开篇一张图,读者更幸福,不多说上架构图。
这个架构图我们在前面一篇文章《kafka生产者的蓄水池机制》里面介绍过,上一篇我们是介绍了这个图里面的消息收集过程(我们成为“蓄水池”机制),这里我们就介绍它的另外一部分,消息的发送机制。
1.1、Sender运行过程
所有的消息发送,都是从Sender线程开始,它是一个守护线程,所以我们首先就需要来看一下Sender的run方法,最外层的run方式是一个主循环不断调用具体逻辑运行方法run,我们看下它的具体逻辑处理run方法:
void run(long now) {
//生产者事务管理相关处理,本章节不做具体分析,后面专门章节再做分析,大家先了解一下
if (transactionManager != null) {
try {
if (transactionManager.shouldResetProducerStateAfterResolvingSequences())
// Check if the previous run expired batches which requires a reset of the producer state.
transactionManager.resetProducerId();
if (!transactionManager.isTransactional()) {
// this is an idempotent producer, so make sure we have a producer id
maybeWaitForProducerId();
} else if (transactionManager.hasUnresolvedSequences() && !transactionManager.hasFatalError()) {
transactionManager.transitionToFatalError(new KafkaException("The client hasn't received acknowledgment for " +
"some previously sent messages and can no longer retry them. It isn't safe to continue."));
} else if (transactionManager.hasInFlightTransactionalRequest() || maybeSendTransactionalRequest(now)) {
// as long as there are outstanding transactional requests, we simply wait for them to return
client.poll(retryBackoffMs, now);
return;
}
// do not continue sending if the transaction manager is in a failed state or if there
// is no producer id (for the idempotent case).

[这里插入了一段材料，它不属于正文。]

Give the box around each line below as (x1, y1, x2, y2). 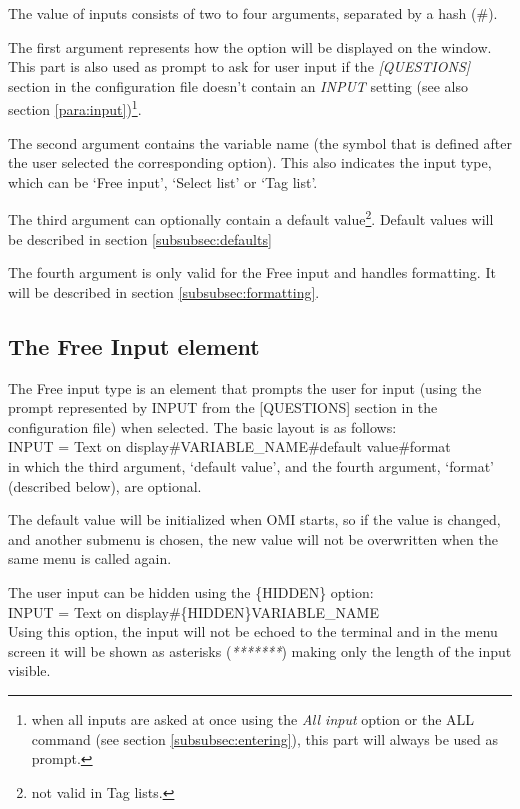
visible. (8, 660, 51, 681)
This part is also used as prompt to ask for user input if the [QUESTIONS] (8, 56, 471, 77)
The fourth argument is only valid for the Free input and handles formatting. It (8, 262, 496, 283)
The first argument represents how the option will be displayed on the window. (8, 36, 492, 57)
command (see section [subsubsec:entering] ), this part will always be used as (31, 728, 499, 749)
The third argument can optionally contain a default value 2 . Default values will (8, 206, 494, 230)
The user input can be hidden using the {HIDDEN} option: (8, 581, 374, 602)
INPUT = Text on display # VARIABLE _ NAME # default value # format (8, 436, 451, 457)
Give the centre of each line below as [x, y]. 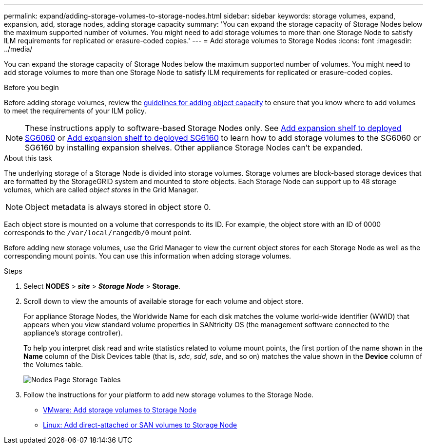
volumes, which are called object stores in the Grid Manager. [101, 190]
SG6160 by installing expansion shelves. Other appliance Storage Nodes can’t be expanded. [194, 148]
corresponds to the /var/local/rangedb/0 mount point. [98, 233]
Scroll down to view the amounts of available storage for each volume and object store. [164, 301]
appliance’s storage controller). [73, 333]
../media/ [18, 49]
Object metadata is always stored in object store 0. [118, 207]
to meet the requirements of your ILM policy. [75, 111]
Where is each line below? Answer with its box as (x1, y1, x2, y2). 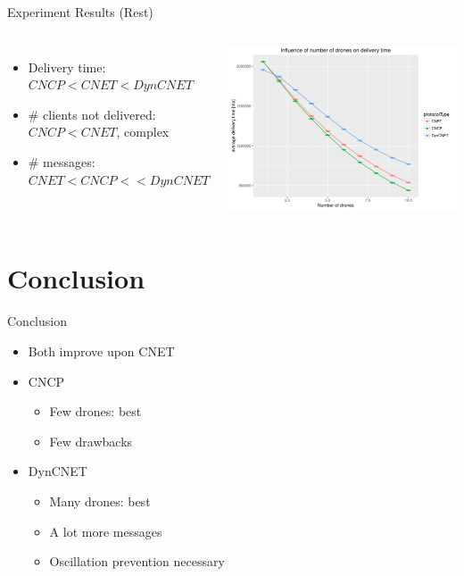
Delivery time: (28, 57, 106, 76)
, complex (116, 122, 170, 141)
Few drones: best (49, 402, 142, 421)
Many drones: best (49, 491, 151, 510)
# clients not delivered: (28, 104, 156, 123)
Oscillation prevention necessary (49, 552, 225, 571)
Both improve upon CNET (28, 342, 175, 360)
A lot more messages (49, 522, 162, 540)
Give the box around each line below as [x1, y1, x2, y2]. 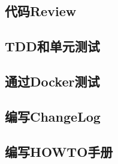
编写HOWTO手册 [5, 142, 113, 160]
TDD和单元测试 [5, 37, 100, 55]
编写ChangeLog [5, 107, 101, 125]
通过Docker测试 [5, 72, 100, 90]
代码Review [5, 2, 77, 20]
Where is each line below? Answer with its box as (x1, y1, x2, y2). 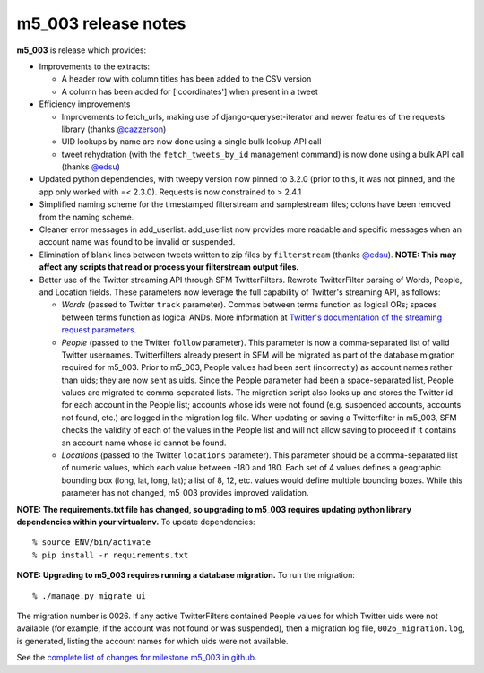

if (transactionManager.hasFatalError() || !transactionManager.hasProducerId()) {
RuntimeException lastError = transactionManager.lastError();
if (lastError != null)
maybeAbortBatches(lastError);
client.poll(retryBackoffMs, now);
return;
} else if (transactionManager.hasAbortableError()) {
accumulator.abortUndrainedBatches(transactionManager.lastError());
}
} catch (AuthenticationException e) {
// This is already logged as error, but propagated here to perform any clean ups.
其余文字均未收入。